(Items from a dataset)
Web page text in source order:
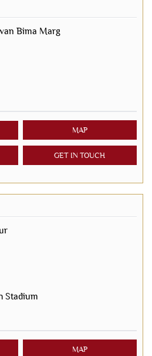
Bima Marg
MAP
GET IN TOUCH
Stadium
MAP
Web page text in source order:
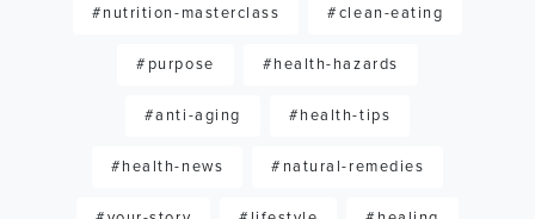
#nutrition-masterclass #clean-eating
#purpose #health-hazards
#anti-aging #health-tips
#health-news #natural-remedies
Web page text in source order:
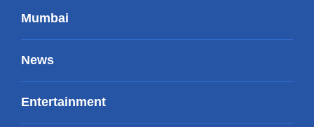
Mumbai
News
Entertainment
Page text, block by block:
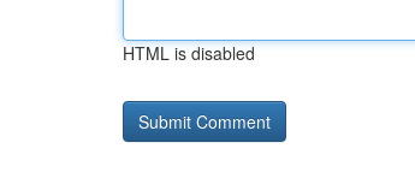
HTML is disabled
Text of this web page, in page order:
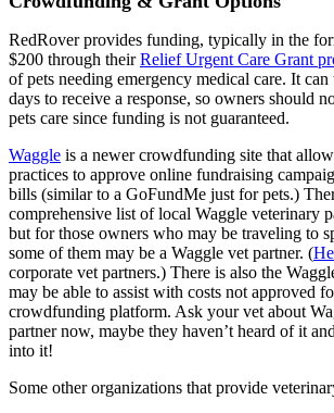
RedRover provides funding, typically in the
$200 through theirRelief Urgent Care Grant
of pets needing emergency medical care. It can
days to receive a response, so owners should
pets care since funding is not guaranteed.
Waggle is a newer crowdfunding site that
practices to approve online fundraising
bills (similar to a GoFundMe just for pets.)
comprehensive list of local Waggle veterinary
but for those owners who may be traveling to
some of them may be a Waggle vet partner. (
corporate vet partners.) There is also the
may be able to assist with costs not approved
crowdfunding platform. Ask your vet about
partner now, maybe they haven’t heard of it
into it!
Some other organizations that provide
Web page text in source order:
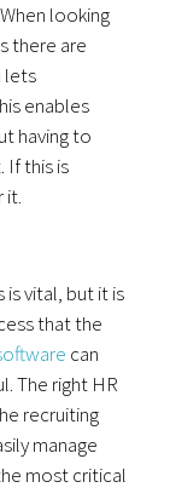
looking
there are
lets
enables
having to
If this is
it.
vital, but it is
that the
can
The right HR
recruiting
manage
most critical
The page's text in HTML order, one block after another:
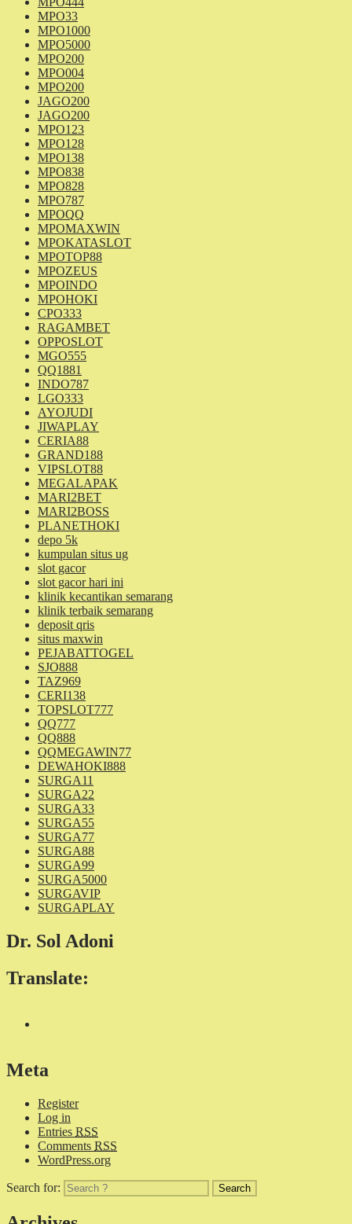
MPO33
MPO1000
MPO5000
MPO200
MPO004
MPO200
JAGO200
JAGO200
MPO123
MPO128
MPO138
MPO838
MPO828
MPO787
MPOQQ
MPOMAXWIN
MPOKATASLOT
MPOTOP88
MPOZEUS
MPOINDO
MPOHOKI
CPO333
RAGAMBET
OPPOSLOT
MGO555
QQ1881
INDO787
LGO333
AYOJUDI
JIWAPLAY
CERIA88
GRAND188
VIPSLOT88
MEGALAPAK
MARI2BET
MARI2BOSS
PLANETHOKI
depo 5k
kumpulan situs ug
slot gacor
slot gacor hari ini
klinik kecantikan semarang
klinik terbaik semarang
deposit qris
situs maxwin
PEJABATTOGEL
SJO888
TAZ969
CERI138
TOPSLOT777
QQ777
QQ888
QQMEGAWIN77
DEWAHOKI888
SURGA11
SURGA22
SURGA33
SURGA55
SURGA77
SURGA88
SURGA99
SURGA5000
SURGAVIP
SURGAPLAY
Dr. Sol Adoni
Translate:
Meta
Register
Log in
Entries RSS
Comments RSS
WordPress.org
Search for:
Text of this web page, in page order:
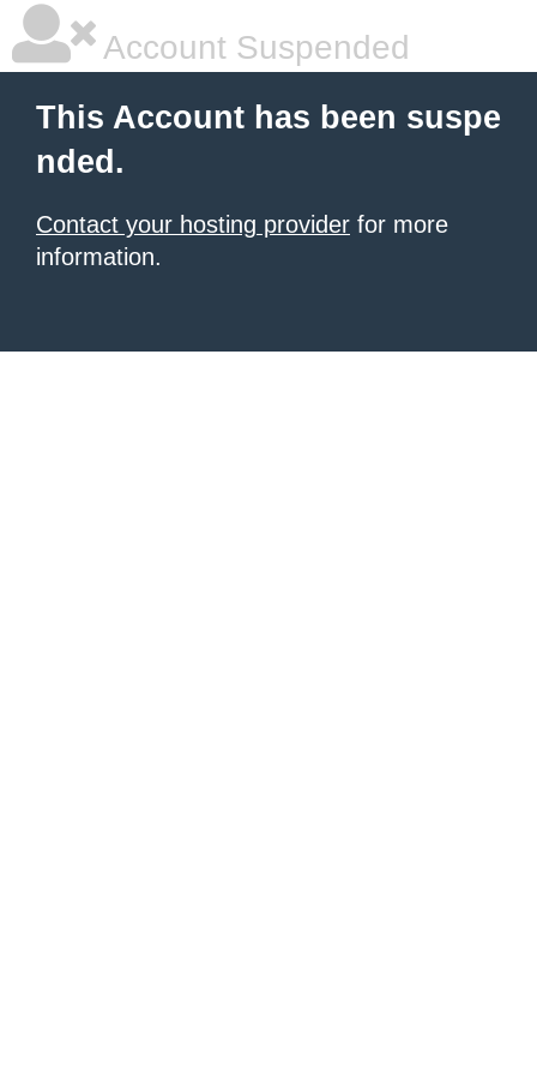
Account Suspended
This Account has been suspe
nded.
Contact your hosting provider for more
information.
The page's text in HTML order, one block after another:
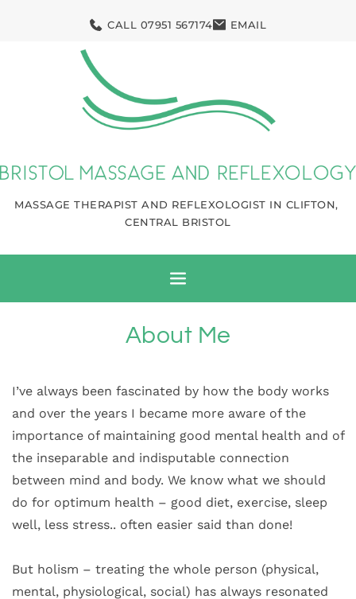
MASSAGE THERAPIST AND REFLEXOLOGIST IN CLIFTON,
CENTRAL BRISTOL
CALL 07951 567174 EMAIL
About Me
I’ve always been fascinated by how the body works
and over the years I became more aware of the
importance of maintaining good mental health and of
the inseparable and indisputable connection
between mind and body. We know what we should
do for optimum health – good diet, exercise, sleep
well, less stress.. often easier said than done!
But holism – treating the whole person (physical,
mental, physiological, social) has always resonated
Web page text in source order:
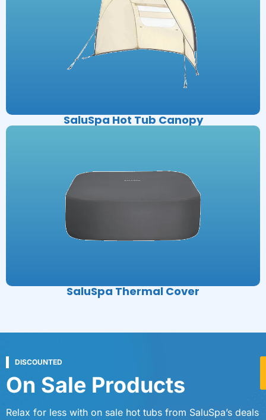
SaluSpa Hot Tub Canopy
SaluSpa Thermal Cover
DISCOUNTED
On Sale Products
Relax for less with on sale hot tubs from SaluSpa’s deals

Exercise
List every line above that holds the word "with".

Final answer
may be able to assist with costs not approved
Relax for less with on sale hot tubs from SaluSpa’s deals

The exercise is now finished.